● What the exercise asks
Only the lines from the beginning of the entries through the one that holds "such as Dependabot, hooks, and" may appear in the answer, written out exactly and free of pictures.

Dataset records

________________________

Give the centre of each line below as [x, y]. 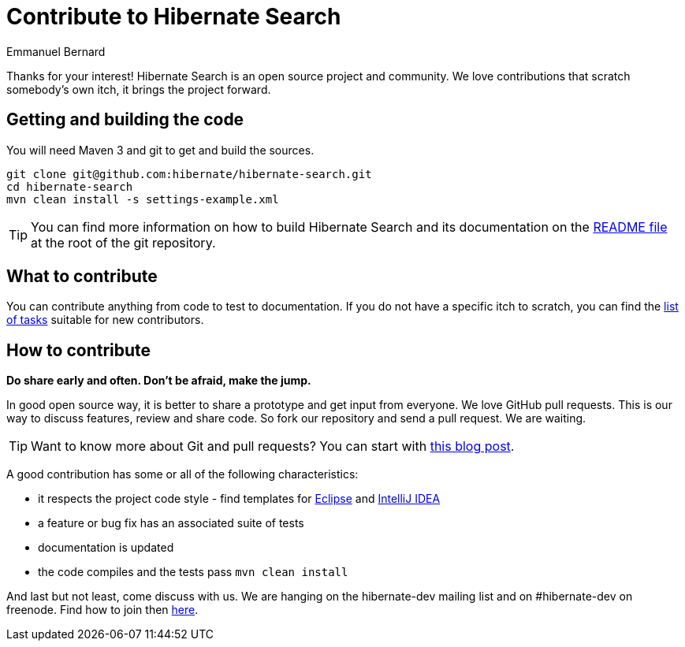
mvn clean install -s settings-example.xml [143, 199]
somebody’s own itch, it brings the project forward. [139, 89]
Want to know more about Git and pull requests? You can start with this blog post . [273, 446]
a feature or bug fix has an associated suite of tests [171, 523]
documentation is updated [106, 548]
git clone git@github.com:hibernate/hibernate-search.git [189, 174]
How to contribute [79, 350]
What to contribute [82, 277]
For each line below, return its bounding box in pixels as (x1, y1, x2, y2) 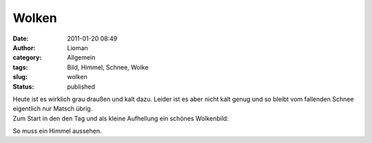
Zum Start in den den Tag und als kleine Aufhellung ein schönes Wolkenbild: (12, 114, 229, 122)
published (67, 82, 96, 91)
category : (12, 54, 42, 62)
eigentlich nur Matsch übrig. (12, 104, 93, 113)
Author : (12, 43, 36, 52)
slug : (12, 73, 28, 81)
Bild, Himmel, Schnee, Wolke (67, 63, 149, 71)
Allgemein (67, 54, 96, 62)
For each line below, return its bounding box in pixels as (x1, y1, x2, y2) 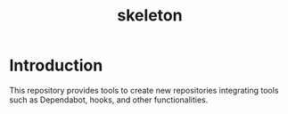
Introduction (9, 55, 103, 76)
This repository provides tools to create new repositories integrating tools (9, 85, 279, 95)
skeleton (117, 5, 183, 26)
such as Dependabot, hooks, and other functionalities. (9, 94, 209, 105)
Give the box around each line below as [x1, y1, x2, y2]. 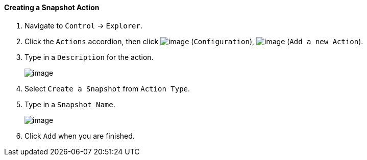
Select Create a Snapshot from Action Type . [25, 84, 190, 93]
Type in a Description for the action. [25, 52, 154, 61]
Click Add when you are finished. [25, 131, 135, 140]
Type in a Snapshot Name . [25, 100, 115, 109]
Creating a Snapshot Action [4, 3, 100, 12]
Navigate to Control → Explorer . [25, 21, 142, 30]
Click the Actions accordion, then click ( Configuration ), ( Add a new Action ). [25, 37, 363, 46]
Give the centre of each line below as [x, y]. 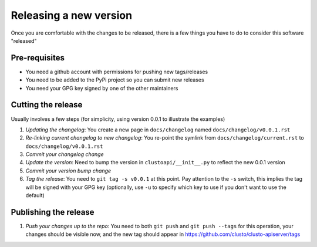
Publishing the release [53, 212]
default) [35, 195]
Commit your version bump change [68, 171]
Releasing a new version [71, 15]
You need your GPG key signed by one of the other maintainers [102, 88]
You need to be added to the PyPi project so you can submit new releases [115, 80]
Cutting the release [47, 105]
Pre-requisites [38, 58]
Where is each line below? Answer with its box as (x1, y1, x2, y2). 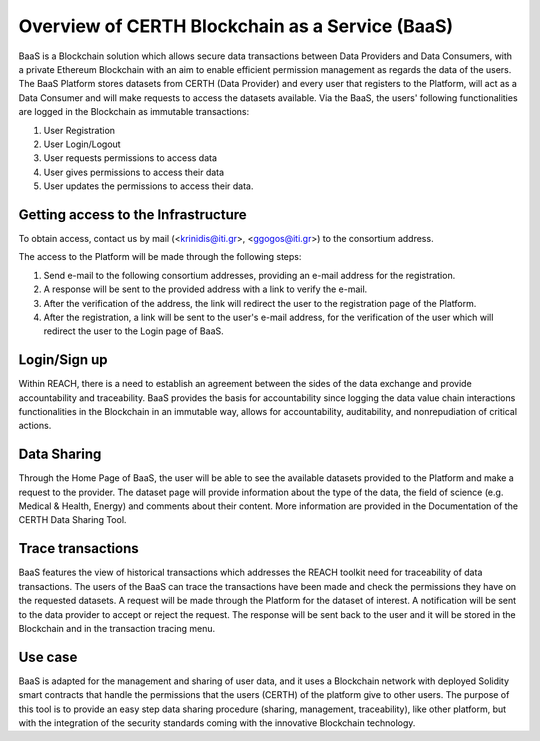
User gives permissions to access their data (43, 166, 225, 178)
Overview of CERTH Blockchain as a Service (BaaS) (18, 15, 454, 37)
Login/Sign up (18, 351, 109, 369)
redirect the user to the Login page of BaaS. (43, 325, 224, 337)
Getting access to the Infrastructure (18, 206, 247, 223)
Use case (18, 648, 78, 665)
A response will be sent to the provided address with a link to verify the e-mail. (43, 283, 368, 295)
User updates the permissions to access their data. (43, 180, 254, 192)
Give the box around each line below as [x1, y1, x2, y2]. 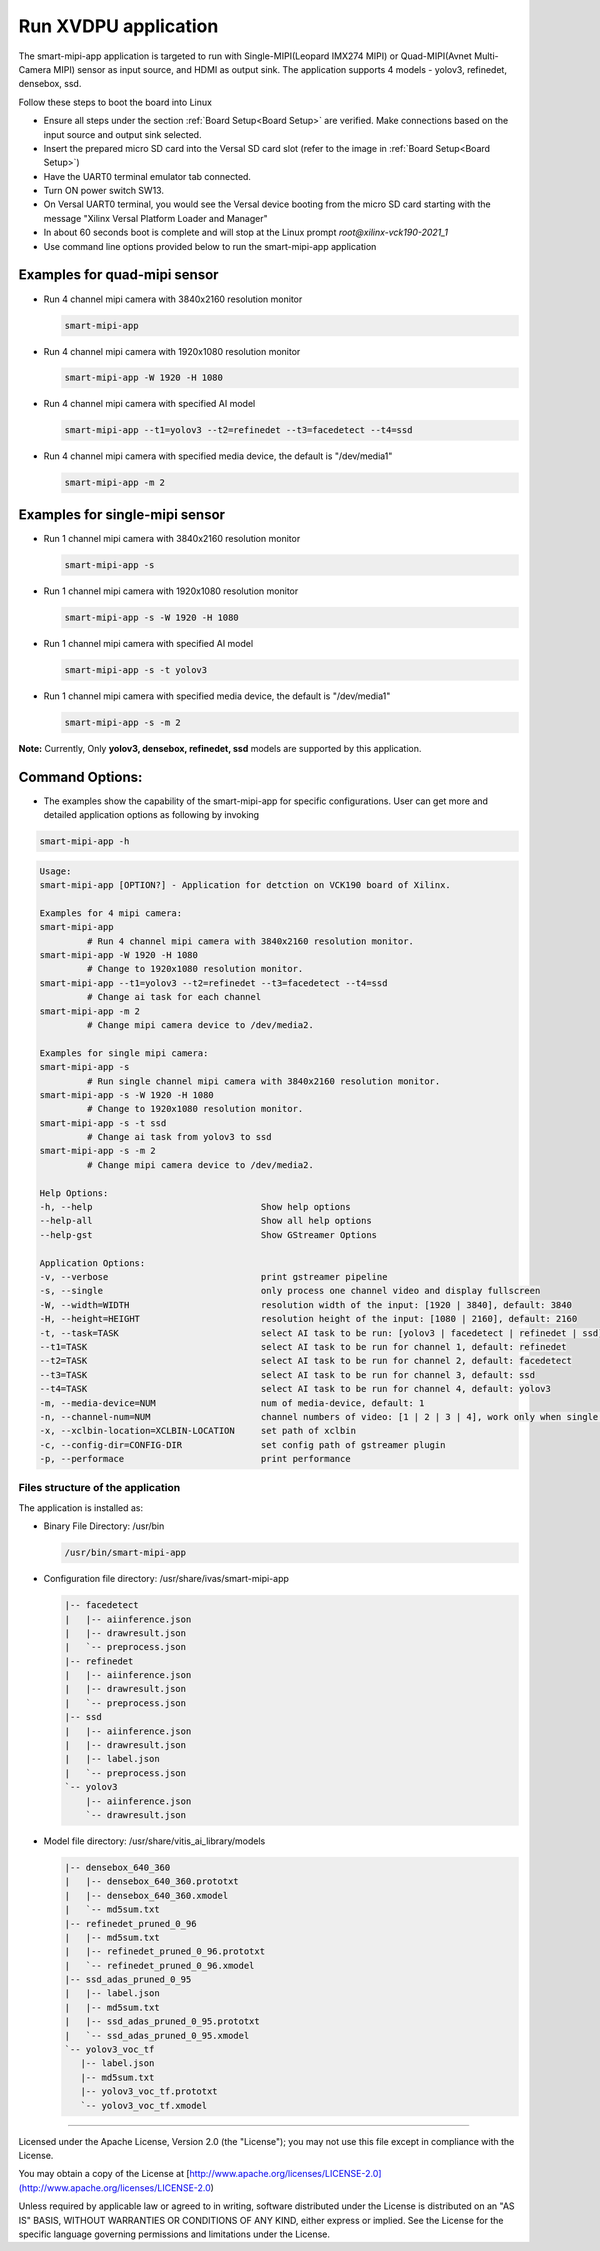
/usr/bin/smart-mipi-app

________________________

● Result of this task
Give the centre of each line below as [x, y]. 
mvn clean install -s settings-example.xml [143, 199]
somebody’s own itch, it brings the project forward. [139, 89]
Want to know more about Git and pull requests? You can start with this blog post . [273, 446]
a feature or bug fix has an associated suite of tests [171, 523]
documentation is updated [106, 548]
git clone git@github.com:hibernate/hibernate-search.git [189, 174]
How to contribute [79, 350]
What to contribute [82, 277]
For each line below, return its bounding box in pixels as (x1, y1, x2, y2) 
Zum Start in den den Tag und als kleine Aufhellung ein schönes Wolkenbild: (12, 114, 229, 122)
published (67, 82, 96, 91)
category : (12, 54, 42, 62)
eigentlich nur Matsch übrig. (12, 104, 93, 113)
Author : (12, 43, 36, 52)
slug : (12, 73, 28, 81)
Bild, Himmel, Schnee, Wolke (67, 63, 149, 71)
Allgemein (67, 54, 96, 62)
For each line below, return its bounding box in pixels as (x1, y1, x2, y2) 
Introduction (9, 55, 103, 76)
This repository provides tools to create new repositories integrating tools (9, 85, 279, 95)
skeleton (117, 5, 183, 26)
such as Dependabot, hooks, and other functionalities. (9, 94, 209, 105)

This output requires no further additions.